Всю жизнь Шарлиз будет благодарить Герду. Да, порой она бывала резка и критична, хвалила дочь редко, но если хвалила — так уж точно заслуженно. А главное — была ей примером. Герда всегда говорила: «Я должна вырастить тебя такой, чтобы ты умела себя отстоять» Сама-то она руководила третьей по значению фирмой по строительству дорог в ЮАР — и в этой неласковой к женщинам области добилась уважения. При этом Герда не теряла женственности, и любимые воспоминания Шарлиз — как мать собирается утром на работу: быстро красится и непременно душится.
Спустя годы, получая «Оскар» и говоря положенную по случаю речь, Шарлиз Терон будет смотреть куда угодно, но только не на маму в зале, потому что иначе не сможет сдержать слез, а плакать в их семье не принято. Сколько ни скажи прочувствованных слов в «оскаровском» спиче, их все равно никогда не хватит, но Герда сумеет расслышать все, что таится за ними и между ними — бесконечную благодарность дочери и ее недоверчивый победительный восторг от того, что их давние мечты сбылись.
Она и не предполагала такого, когда бродила по Лос-Анджелесу в первые дни.
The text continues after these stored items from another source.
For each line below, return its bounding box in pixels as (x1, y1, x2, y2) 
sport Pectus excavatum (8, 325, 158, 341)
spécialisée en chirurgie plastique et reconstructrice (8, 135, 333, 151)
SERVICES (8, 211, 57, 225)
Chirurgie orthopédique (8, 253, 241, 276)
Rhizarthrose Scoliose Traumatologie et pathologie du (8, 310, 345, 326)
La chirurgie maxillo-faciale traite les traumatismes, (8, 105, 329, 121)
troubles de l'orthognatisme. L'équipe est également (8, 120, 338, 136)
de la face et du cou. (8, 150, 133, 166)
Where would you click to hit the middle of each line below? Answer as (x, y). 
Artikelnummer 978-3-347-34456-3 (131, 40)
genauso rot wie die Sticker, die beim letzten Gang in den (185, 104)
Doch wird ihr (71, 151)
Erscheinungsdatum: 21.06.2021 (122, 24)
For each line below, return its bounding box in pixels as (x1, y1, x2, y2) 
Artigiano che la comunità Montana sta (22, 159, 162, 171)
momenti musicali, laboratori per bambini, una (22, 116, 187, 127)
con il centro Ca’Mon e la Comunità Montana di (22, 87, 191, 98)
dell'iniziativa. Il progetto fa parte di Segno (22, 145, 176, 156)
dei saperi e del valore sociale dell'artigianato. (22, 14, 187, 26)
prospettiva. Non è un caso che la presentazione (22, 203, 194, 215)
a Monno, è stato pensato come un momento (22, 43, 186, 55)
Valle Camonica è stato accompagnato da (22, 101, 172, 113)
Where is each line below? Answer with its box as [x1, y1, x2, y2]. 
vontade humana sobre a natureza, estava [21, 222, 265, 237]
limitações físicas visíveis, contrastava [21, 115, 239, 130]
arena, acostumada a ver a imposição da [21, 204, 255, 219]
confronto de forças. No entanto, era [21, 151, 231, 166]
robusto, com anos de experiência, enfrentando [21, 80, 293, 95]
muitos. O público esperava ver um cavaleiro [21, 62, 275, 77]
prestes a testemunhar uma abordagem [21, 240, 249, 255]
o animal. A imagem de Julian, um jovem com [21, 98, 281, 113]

Ей попросту пришло в голову, что самая близкая к балету профессия — актерство. Теперь нужно было обивать пороги, записываться на кастинги, искать актерские курсы... И хрупкая вера в себя истончалась с каждым днем, потому что сразу же оказалось, что Шарлиз приехала в город, где идеально красив каждый и этот каждый еще и намного более подготовлен к штурму.
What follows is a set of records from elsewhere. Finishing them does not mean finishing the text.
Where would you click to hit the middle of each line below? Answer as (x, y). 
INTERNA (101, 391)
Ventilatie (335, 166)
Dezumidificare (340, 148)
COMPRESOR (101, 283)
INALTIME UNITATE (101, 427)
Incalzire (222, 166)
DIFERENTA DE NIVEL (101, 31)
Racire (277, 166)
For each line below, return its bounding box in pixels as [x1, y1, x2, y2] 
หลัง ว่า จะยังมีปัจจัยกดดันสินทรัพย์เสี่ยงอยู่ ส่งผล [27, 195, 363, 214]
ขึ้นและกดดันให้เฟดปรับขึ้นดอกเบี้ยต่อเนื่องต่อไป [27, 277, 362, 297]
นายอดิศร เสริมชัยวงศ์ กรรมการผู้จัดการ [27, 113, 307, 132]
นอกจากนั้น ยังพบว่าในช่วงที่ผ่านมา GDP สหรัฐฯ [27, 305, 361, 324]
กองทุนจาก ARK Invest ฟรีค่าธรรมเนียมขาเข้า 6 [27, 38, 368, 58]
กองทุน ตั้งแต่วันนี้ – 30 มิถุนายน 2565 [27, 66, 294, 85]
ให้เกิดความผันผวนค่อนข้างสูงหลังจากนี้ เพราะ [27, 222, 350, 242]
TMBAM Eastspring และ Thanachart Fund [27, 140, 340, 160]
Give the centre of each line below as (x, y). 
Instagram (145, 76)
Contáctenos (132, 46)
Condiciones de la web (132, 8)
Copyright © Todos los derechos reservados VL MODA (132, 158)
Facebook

Однажды вечером она брела по улице и вдруг в глаза бросилась вывеска: «Щенки». Это был собачий приют. Ноги сами понесли Шарлиз внутрь — и спустя полчаса она вышла с крошечным метисом кокер-спаниеля на руках. Соседка по комнатушке в дешевом отеле возмутилась ее безответственностью: «Как ты можешь брать собаку, если не знаешь, где сама окажешься через неделю?» А для Шарлиз это был как раз самый ответственный поступок: знак, символ того, что из Лос-Анджелеса она никуда не уедет, что бы ни произошло.
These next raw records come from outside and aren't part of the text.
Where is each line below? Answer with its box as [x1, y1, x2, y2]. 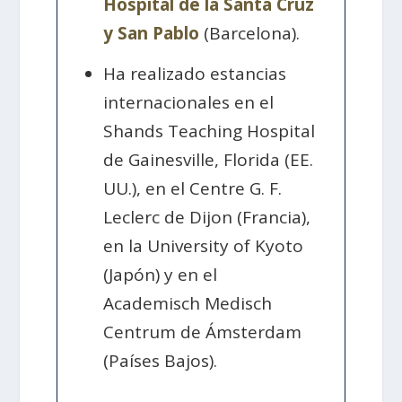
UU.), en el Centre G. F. [103, 177, 283, 201]
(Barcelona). [199, 22, 301, 46]
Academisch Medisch [103, 292, 273, 316]
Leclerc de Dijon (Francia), [103, 205, 311, 230]
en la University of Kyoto [103, 234, 304, 258]
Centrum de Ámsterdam [103, 320, 302, 345]
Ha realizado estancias [103, 62, 287, 86]
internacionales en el [103, 91, 275, 115]
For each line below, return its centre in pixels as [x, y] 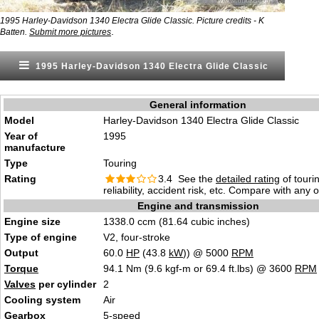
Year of [21, 136]
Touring [120, 163]
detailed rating [247, 179]
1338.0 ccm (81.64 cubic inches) [177, 221]
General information [198, 105]
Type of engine [41, 237]
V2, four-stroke [137, 237]
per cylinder [66, 284]
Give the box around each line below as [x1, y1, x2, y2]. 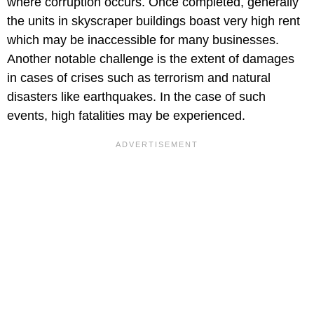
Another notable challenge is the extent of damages [7, 52, 294, 67]
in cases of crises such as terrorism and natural [7, 71, 271, 86]
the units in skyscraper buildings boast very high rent [7, 14, 300, 29]
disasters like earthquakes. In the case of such [7, 90, 266, 104]
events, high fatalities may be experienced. [7, 109, 245, 123]
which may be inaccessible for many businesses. [7, 33, 279, 48]

Ей помог случай — как и большинству успешных голливудских дебютантов. Мама прислала чек на пятьсот долларов — как нельзя кстати. Однако в банке кассир отказался обналичить деньги: чек был выписан не в США. Девушка принялась кричать, понося кассира и американскую банковскую систему на английском, африкаансе и еще нескольких диалектах. Стоявший в очереди человек с искренним любопытством рассматривал скандалистку и прислушивался к сочным выражениям. Он оказался маститым актерским агентом Джоном Кросби, клиентами которого были Рене Руссо и Джон Херт.
Вскоре Шарлиз уже значилась студенткой актерской школы, где упорно избавлялась от акцента и ходила по кастингам. Один она запомнила на многие годы. Именитый режиссер пригласил ее на прослушивание к себе домой. Не то чтобы не мелькнуло никаких подозрений, но все же Терон уверила себя, что реагирует как наивная провинциалка, а у занятых голливудских воротил, наверное, так принято. Режиссер принял ее в пижаме и стал приставать. Отпихнув его и убегая, она зачем-то еще извинялась, и вот этих-то извинений потом не могла себе простить, ехала домой, лупила руками по рулю и кричала на саму себя: «Как ты могла, за что ты просила прощения?!»